Transition
Le corps est l’instrument de la douleur ; c’est sinon la cause première, au moins la cause immédiate. L’âme a la perception de cette douleur ; cette perception est l’effet. Le souvenir qu’elle en conserve peut être très pénible, mais ne peut avoir d’action physique. En effet, le froid ni la chaleur ne peuvent désorganiser les tissus de l’âme ; l’âme ne peut ni se geler, ni brûler. Ne voyons-nous pas tous les jours le souvenir ou l’appréhension d’un mal physique produire l’effet de la réalité, occasionner même la mort ?
Tout le monde sait que les personnes amputées ressentent de la douleur dans le membre qui n’existe plus. Assurément, ce n’est point ce membre qui est le siège, ni même le point de départ de la douleur ; le cerveau en a conservé l’impression voilà tout. On peut donc croire qu’il y a quelque choses d’analogue dans les souffrances de l’Esprit après la mort.
Une étude plus approfondie du périsprit, qui joue un rôle si important dans tous les phénomènes spirites, les apparitions vaporeuses ou tangibles, l’état de l’Esprit au moment de la mort, l’idée si fréquente chez lui qu’il est encore vivant, le tableau si saisissant des suicidés, des suppliciés, des gens qui se sont absorbés dans les jouissances matérielles, et tant d’autres faits sont venus jeter la lumière sur cette question et ont donné lieu à des explications dont nous donnons ici le résumé.
Le périsprit est le lien qui unit l’Esprit à la matière du corps ; il est puisé dans le milieu ambiant, dans le fluide universel ; il tient à la fois de l’électricité, du fluide magnétique et, jusqu’à un certain point, de la matière inerte.

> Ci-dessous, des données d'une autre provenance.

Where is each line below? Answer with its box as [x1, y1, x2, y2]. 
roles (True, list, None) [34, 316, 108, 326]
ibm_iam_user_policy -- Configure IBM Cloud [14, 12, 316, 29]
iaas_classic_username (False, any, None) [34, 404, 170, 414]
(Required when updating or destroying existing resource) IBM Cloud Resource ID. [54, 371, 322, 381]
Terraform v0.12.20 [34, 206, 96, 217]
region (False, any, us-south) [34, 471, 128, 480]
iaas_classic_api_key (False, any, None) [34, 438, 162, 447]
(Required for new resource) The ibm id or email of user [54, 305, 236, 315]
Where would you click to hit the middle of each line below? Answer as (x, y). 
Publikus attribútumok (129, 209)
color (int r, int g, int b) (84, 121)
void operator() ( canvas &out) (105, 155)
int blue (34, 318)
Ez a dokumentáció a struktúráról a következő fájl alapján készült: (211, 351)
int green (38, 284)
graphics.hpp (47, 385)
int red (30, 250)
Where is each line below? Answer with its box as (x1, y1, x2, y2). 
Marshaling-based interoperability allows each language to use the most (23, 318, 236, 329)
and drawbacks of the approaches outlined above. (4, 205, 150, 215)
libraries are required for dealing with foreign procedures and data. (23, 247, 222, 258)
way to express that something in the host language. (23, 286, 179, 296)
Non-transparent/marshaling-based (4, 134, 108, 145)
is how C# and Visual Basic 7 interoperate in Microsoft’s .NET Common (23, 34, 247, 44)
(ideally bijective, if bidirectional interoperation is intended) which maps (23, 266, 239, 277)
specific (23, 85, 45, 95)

On pourrait dire que c’est la quintessence de la matière ; c’est le principe de la vie organique, mais ce n’est pas celui de la vie intellectuelle : la vie intellectuelle est dans l’Esprit.

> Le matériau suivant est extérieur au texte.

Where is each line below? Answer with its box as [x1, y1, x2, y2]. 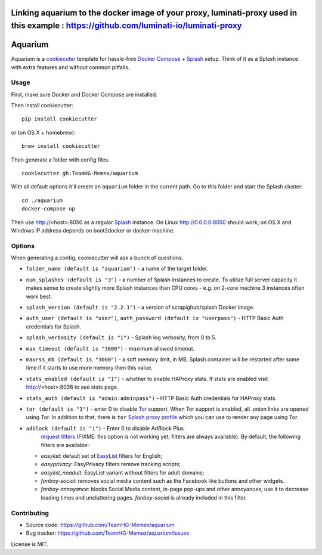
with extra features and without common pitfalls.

L’expérience nous apprend qu’au moment de la mort le périsprit se dégage plus ou moins lentement du corps ; pendant les premiers instants, l’Esprit ne s’explique pas sa situation ; il ne croit pas être mort, il se sent vivre ; il voit son corps d’un côté, il sait qu’il est à lui, et il ne comprend pas qu’il en soit séparé ; cet état dure aussi longtemps qu’il existe en lien entre le corps et le périsprit. Un suicidé nous disait : non, je ne suis pas mort, et il ajoutait : et cependant je sens les vers qui me rongent. Or, assurément, les vers ne rongeait pas le périsprit, et encore moins l’Esprit, ils ne rongeait que le corps. C’est plutôt la vue de ce qui se passait dans son corps auquel le rattachait son périsprit, qui produisait en lui une illusion qu’il prenait pour une réalité.

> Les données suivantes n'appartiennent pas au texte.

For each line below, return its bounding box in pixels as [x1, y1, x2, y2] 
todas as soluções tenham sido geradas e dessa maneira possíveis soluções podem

Pendant le vie, le corps reçoit des expressions extérieures et les transmet à l’Esprit par l’intermédiaire du périsprit qui constitue, probablement, ce que l’on appelle le fluide nerveux. Le corps étant mort ne ressent plus rien, parce qu’il n’y a plus en lui ni Esprit ni périsprit. Le périsprit, dégagé du corps, éprouve la sensation ; mais comme elle ne lui arrive plus par un canal limité, elle est générale. Or, comme il n’est en réalité, qu’un agent de transmission, puisque c’est l’Esprit qui a la conscience, il en résulte que s’il pouvait existe un périsprit sans Esprit, il ne ressentirait pas plus que le corps lorsqu’il est mort ; de même que si l’Esprit n’avait point de périsprit, il serait inaccessible à toute sensation pénible ; c’est ce qui a lieu pour les Esprits complètement épurée.
Nous pensions qu’une fois débarrassés de notre grossière enveloppe, instrument de nos douleurs, nous ne souffrions plus, et voilà que vous nous apprenez que nous souffrons encore ; que ce soit d’une manière ou d’une autre, ce n’en est pas moins souffrir. Hélas ! oui, nous pouvons encore souffrir, et beaucoup, et longtemps, mais nous pouvons aussi ne plus souffrir, même dès l’instant où nous quittons cette vie corporelle.